Furthermore, while miRNA expression profiles often undergo dynamic changes due to epigenetic factors [113], the commonly used methods to confirm differential miRNA:mRNA binding, such as in vitro luciferase reporter assays and miRNA overexpression [114], often ignore the physiological miRNA levels in vivo. Importantly, changes in a particular gene’s mRNA level are not always definitively reflected in the protein levels [115]. Studies of ncRNA-affected targets should always be accompanied by monitoring of the protein levels.

Finally, ncRNAs can directly and simultaneously modulate multiple targets – and as with transcription factors, that means their signal can transfer onto a vast number of indirect effectors. A single miRNA is usually predicted to modulate hundreds of mRNAs and thus may have multiple effects on cellular metabolism. Therefore, predictions of the cellular function of ncRNAs require verification if the ncRNA effects are direct.

Recently, guidelines were proposed for the functional annotation of miRNAs using the Gene Ontology classification [116]. Similar recommendations will hopefully soon be available for other ncRNA classes. The nomenclature for ncRNAs has not kept up with developments in the field, which often contributes to disparities in ncRNA functional assignments. Moreover, the nomenclature requires redefining to provide clear discrimination between putative and bona fide ncRNAs and to include: isomiRNAs (variants of mature miRNAs), and organellar miRNA (like mitochondria specific mitomiRNAs) [117]. Although these limitations can be challenging to address experimentally, they should be carefully considered when proposing a biological function for ncRNAs or connecting them with a disease phenotype.

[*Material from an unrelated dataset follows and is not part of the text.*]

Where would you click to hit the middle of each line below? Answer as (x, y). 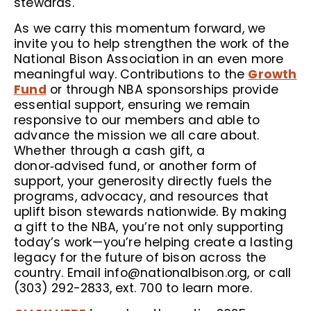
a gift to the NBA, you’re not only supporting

We trust that CMBL will further provide a environment to integrate novel, high-quality findings regarding the role of ncRNA in cell biology and human disease. We are inviting researchers to submit manuscripts on these topics fulfilling the above-mentioned criteria in the belief that our journal provides a professional forum to exchange knowledge and experience concerning ncRNA function in controlling cellular processes.